═════ Material shown
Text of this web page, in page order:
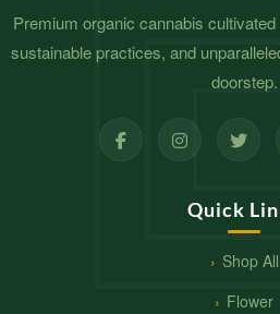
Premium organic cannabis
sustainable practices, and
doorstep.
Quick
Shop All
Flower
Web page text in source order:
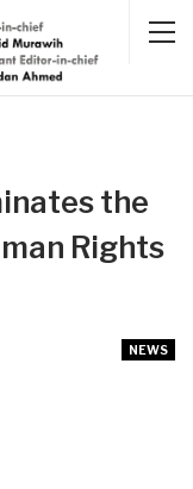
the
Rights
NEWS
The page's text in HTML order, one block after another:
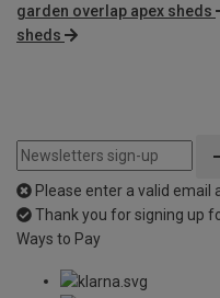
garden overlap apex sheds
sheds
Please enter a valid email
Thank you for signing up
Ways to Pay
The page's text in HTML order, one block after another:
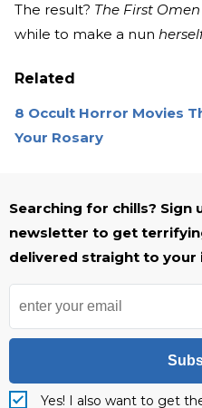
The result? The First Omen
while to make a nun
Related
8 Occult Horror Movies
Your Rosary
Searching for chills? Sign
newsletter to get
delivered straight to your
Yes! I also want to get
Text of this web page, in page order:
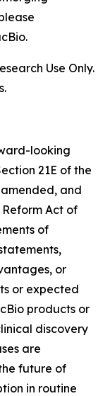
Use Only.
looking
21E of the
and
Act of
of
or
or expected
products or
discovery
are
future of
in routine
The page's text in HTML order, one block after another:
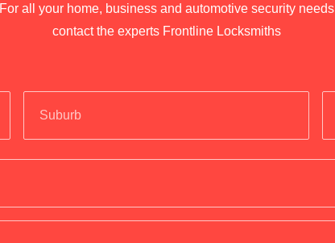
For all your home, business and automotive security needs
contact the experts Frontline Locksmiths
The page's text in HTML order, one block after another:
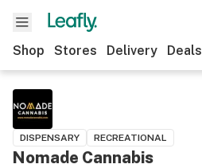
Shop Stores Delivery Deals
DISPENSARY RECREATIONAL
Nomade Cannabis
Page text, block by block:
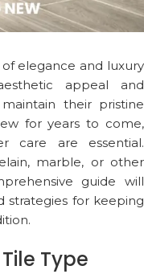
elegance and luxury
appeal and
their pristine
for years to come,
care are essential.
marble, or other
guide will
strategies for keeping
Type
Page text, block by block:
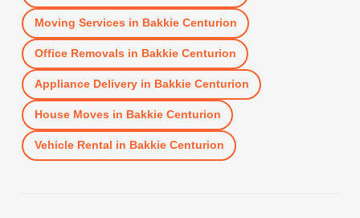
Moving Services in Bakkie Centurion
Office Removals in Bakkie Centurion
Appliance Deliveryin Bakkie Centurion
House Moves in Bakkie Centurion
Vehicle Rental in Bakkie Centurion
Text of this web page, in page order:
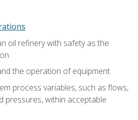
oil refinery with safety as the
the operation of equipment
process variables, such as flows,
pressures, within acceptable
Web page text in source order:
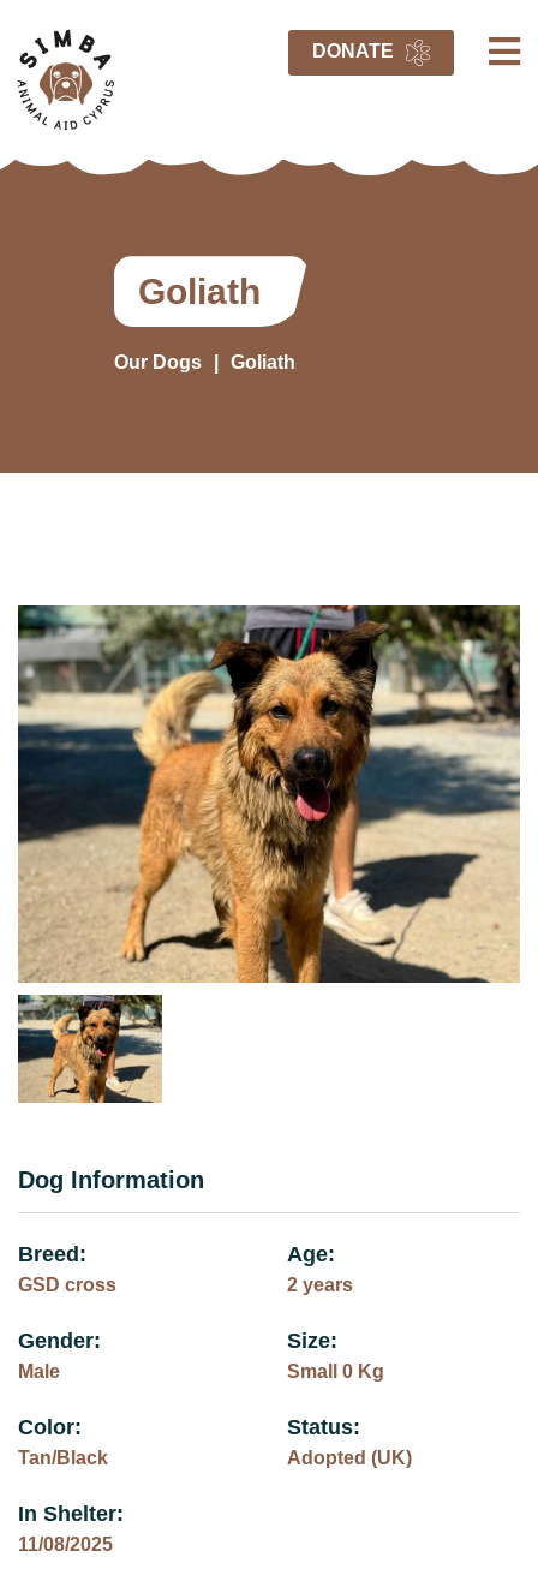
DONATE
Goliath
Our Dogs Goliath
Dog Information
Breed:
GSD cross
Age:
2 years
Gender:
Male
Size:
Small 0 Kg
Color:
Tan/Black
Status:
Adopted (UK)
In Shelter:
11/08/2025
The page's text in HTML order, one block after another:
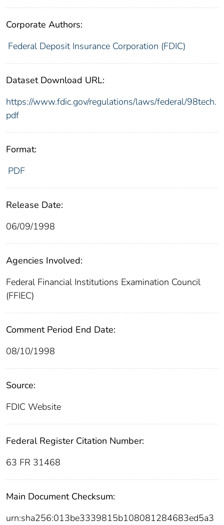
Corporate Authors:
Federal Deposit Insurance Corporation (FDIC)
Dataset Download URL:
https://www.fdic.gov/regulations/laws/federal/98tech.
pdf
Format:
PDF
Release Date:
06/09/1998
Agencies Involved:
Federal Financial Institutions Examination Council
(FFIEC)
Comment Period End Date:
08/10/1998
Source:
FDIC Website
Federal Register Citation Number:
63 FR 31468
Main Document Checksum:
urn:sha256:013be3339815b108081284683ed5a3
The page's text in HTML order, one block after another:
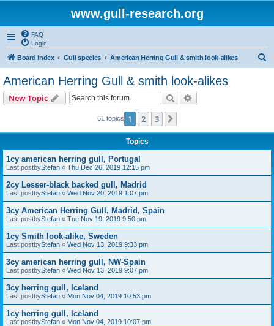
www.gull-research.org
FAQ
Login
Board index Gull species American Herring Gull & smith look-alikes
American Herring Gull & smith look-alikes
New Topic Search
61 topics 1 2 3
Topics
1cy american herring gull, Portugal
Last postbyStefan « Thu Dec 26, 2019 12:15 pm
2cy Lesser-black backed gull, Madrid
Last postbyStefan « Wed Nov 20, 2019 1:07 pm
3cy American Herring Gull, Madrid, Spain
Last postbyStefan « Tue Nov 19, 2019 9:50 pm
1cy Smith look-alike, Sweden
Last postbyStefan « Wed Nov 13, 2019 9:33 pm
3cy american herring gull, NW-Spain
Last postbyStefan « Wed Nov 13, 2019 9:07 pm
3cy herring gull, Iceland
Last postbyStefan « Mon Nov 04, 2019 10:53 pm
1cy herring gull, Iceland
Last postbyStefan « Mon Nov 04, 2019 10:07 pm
══════════
The records above must all be output exactly. Omit the images.

Text of this web page, in page order:
Premium organic cannabis
sustainable practices, and
doorstep.
Quick
Shop All
Flower
Web page text in source order:
the
Rights
NEWS
The page's text in HTML order, one block after another:
garden overlap apex sheds
sheds
Please enter a valid email
Thank you for signing up
Ways to Pay
The page's text in HTML order, one block after another:
The result? The First Omen
while to make a nun
Related
8 Occult Horror Movies
Your Rosary
Searching for chills? Sign
newsletter to get
delivered straight to your
Yes! I also want to get
Text of this web page, in page order:
Use Only.
looking
21E of the
and
Act of
of
or
or expected
products or
discovery
are
future of
in routine
The page's text in HTML order, one block after another:
For all your home, business and automotive security needs
contact the experts Frontline Locksmiths
The page's text in HTML order, one block after another:
Shop Stores Delivery Deals
DISPENSARY RECREATIONAL
Nomade Cannabis
Page text, block by block:
elegance and luxury
appeal and
their pristine
for years to come,
care are essential.
marble, or other
guide will
strategies for keeping
Type
Page text, block by block:
Moving Services in Bakkie Centurion
Office Removals in Bakkie Centurion
Appliance Deliveryin Bakkie Centurion
House Moves in Bakkie Centurion
Vehicle Rental in Bakkie Centurion
Text of this web page, in page order:
oil refinery with safety as the
the operation of equipment
process variables, such as flows,
pressures, within acceptable
Web page text in source order:
DONATE
Goliath
Our Dogs Goliath
Dog Information
Breed:
GSD cross
Age:
2 years
Gender:
Male
Size:
Small 0 Kg
Color:
Tan/Black
Status:
Adopted (UK)
In Shelter:
11/08/2025
The page's text in HTML order, one block after another:
Corporate Authors:
Federal Deposit Insurance Corporation (FDIC)
Dataset Download URL:
https://www.fdic.gov/regulations/laws/federal/98tech.
pdf
Format:
PDF
Release Date:
06/09/1998
Agencies Involved:
Federal Financial Institutions Examination Council
(FFIEC)
Comment Period End Date:
08/10/1998
Source:
FDIC Website
Federal Register Citation Number:
63 FR 31468
Main Document Checksum:
urn:sha256:013be3339815b108081284683ed5a3
The page's text in HTML order, one block after another:
www.gull-research.org
FAQ
Login
Board index Gull species American Herring Gull & smith look-alikes
American Herring Gull & smith look-alikes
New Topic Search
61 topics 1 2 3
Topics
1cy american herring gull, Portugal
Last postbyStefan « Thu Dec 26, 2019 12:15 pm
2cy Lesser-black backed gull, Madrid
Last postbyStefan « Wed Nov 20, 2019 1:07 pm
3cy American Herring Gull, Madrid, Spain
Last postbyStefan « Tue Nov 19, 2019 9:50 pm
1cy Smith look-alike, Sweden
Last postbyStefan « Wed Nov 13, 2019 9:33 pm
3cy american herring gull, NW-Spain
Last postbyStefan « Wed Nov 13, 2019 9:07 pm
3cy herring gull, Iceland
Last postbyStefan « Mon Nov 04, 2019 10:53 pm
1cy herring gull, Iceland
Last postbyStefan « Mon Nov 04, 2019 10:07 pm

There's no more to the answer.